You can find the question here

Welcome! In our previous session, we explored various aspects of arrays, including their types, array slicing, and the computational costs associated with array operations. In this article, we will put our newfound knowledge to the test by solving a problem using Python.

The question at hand involves the removal of all occurrences of a specific number 'val' from an array, while also efficiently filling any resulting gaps without creating a new array. We will explore two different approaches to tackle this problem. The first approach is relatively simple, while the second one is slightly more intricate.

1st Method (remove() function)

    def removeElement(self, nums: List[int], val: int) -> int:

        while val in nums:
            nums.remove(val)
        return len(nums)

The above solution entails traversing the array and removing the first occurrence of the value 'val' whenever encountered. Following the removal, the subsequent number is shifted to fill the vacated space. However, this method incurs certain costs due to the removal operation.

2nd Method (two pointer)

In our exploration of two different methods to solve the problem, the second approach focuses on achieving a solution without incurring any additional time costs. We will delve into this alternative method, which ensures efficient removal of 'val' without compromising time efficiency.
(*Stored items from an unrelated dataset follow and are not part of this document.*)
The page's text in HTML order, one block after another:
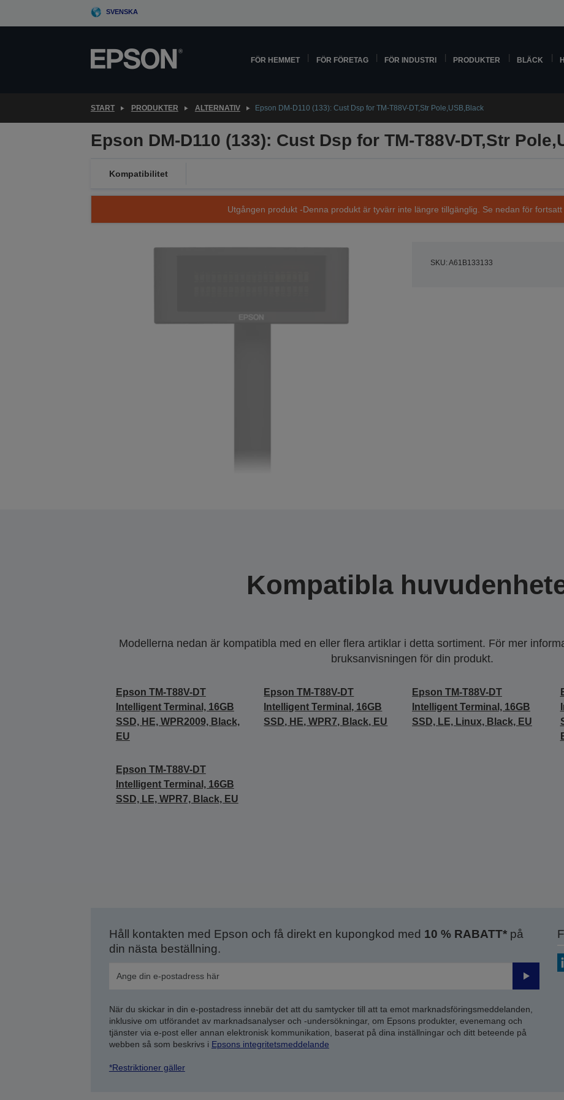
SVENSKA
FÖR HEMMET FÖR FÖRETAG FÖR INDUSTRI PRODUKTER BLÄCK
START PRODUKTER ALTERNATIV Epson DM-D110 (133): Cust Dsp for TM-T88V-DT,Str Pole,USB,Black
Epson DM-D110 (133): Cust Dsp for TM-T88V-DT,Str
Kompatibilitet
Utgången produkt -Denna produkt är tyvärr inte längre tillgänglig. Se nedan för fortsatt
SKU: A61B133133
Kompatibla
Modellerna nedan är kompatibla med en eller flera artiklar i detta sortiment. För mer
bruksanvisningen för din produkt.
Epson TM-T88V-DT
Intelligent Terminal, 16GB
SSD, HE, WPR2009, Black,
EU
Epson TM-T88V-DT
Intelligent Terminal, 16GB
SSD, HE, WPR7, Black, EU
Epson TM-T88V-DT
Intelligent Terminal, 16GB
SSD, LE, Linux, Black, EU
Epson TM-T88V-DT
Intelligent Terminal, 16GB
SSD, LE, WPR7, Black, EU
Håll kontakten med Epson och få direkt en kupongkod med 10 % RABATT*på
din nästa beställning.
Skicka
När du skickar in din e-postadress innebär det att du samtycker till att ta emot marknadsföringsmeddelanden,
inklusive om utförandet av marknadsanalyser och -undersökningar, om Epsons produkter, evenemang och
tjänster via e-post eller annan elektronisk kommunikation, baserat på dina inställningar och ditt beteende på
webben så som beskrivs i Epsons integritetsmeddelande
*Restriktioner gäller
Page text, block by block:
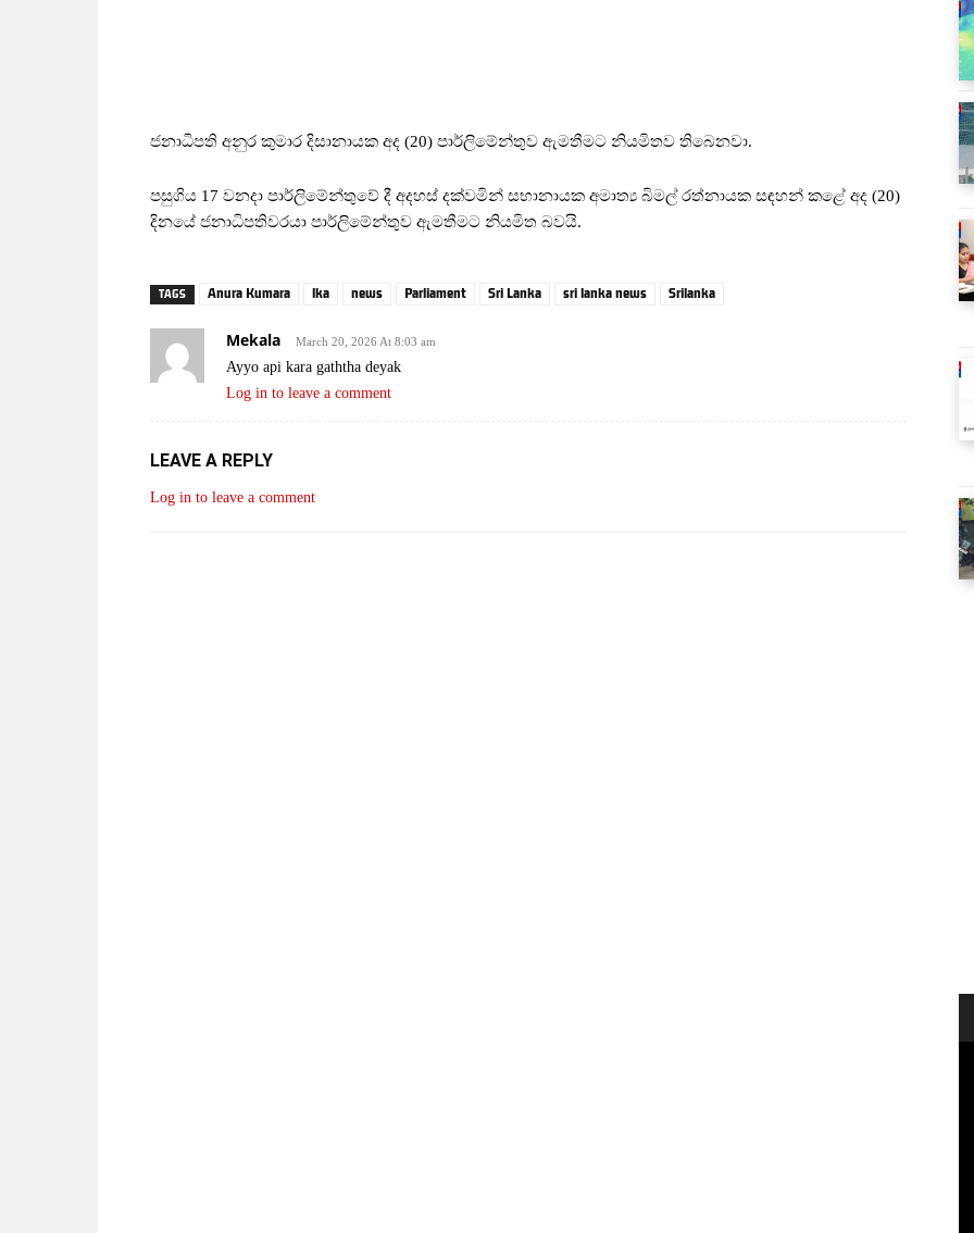
ජනාධිපති අනුර කුමාර දිසානායක අද (20) පාර්ලිමේන්තුව ඇමතීමට නියමිතව තිබෙනවා.
පසුගිය 17 වනදා පාර්ලිමේන්තුවේ දී අදහස් දක්වමින් සභානායක අමාත්‍ය බිමල් රත්නායක සඳහන් කළේ අද (20)
දිනයේ ජනාධිපතිවරයා පාර්ලිමේන්තුව ඇමතීමට නියමිත බවයි.
TAGS Anura Kumara lka news Parliament Sri Lanka sri lanka news Srilanka
Mekala March 20, 2026 At 8:03 am
Ayyo api kara gaththa deyak
Log in to leave a comment
LEAVE A REPLY
Log in to leave a comment
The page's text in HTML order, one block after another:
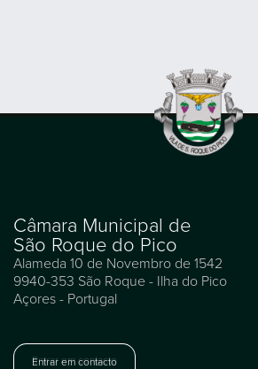
Câmara Municipal de
São Roque do Pico
Alameda 10 de Novembro de 1542
9940-353 São Roque - Ilha do Pico
Açores - Portugal
Entrar em contacto

    def removeElement(self, nums: List[int], val: int) -> int
        t= 0
        i=0

        while i < len(nums):
            if nums[i] != val:
                nums[t] = nums[i]
                t +=1
            i += 1

        return t

The second solution employs a two-pointer approach. One pointer traverses the array, while the other pointer is only updated when a value different from 'val' is encountered. The first pointer, 'i', increments at each iteration, while the second pointer, 't', only increases when a non-'val' value is found. By returning the value of 't', we obtain the count of non-'val' values in the array.

Time and Space Complexities

In summary, we have analyzed both methods for solving the problem. The first method involves removing occurrences of 'val' from the array, resulting in a time complexity of O(nk) where k is the length of the array after val was deleted and the shifting of elements ocurred. On the other hand, the second method utilizes a two-pointer approach with a time complexity of O(n), as it only requires traversing the array once and performing constant-time operations.

In terms of space complexity, both methods exhibit constant space utilization, denoted as O(1), as all operations are performed in-place within the given array.

Throughout our exploration, we have gained insights into array traversal, element removal, and the implications of these operations on time and space complexity.

Thank you for joining us, and see you in our next session.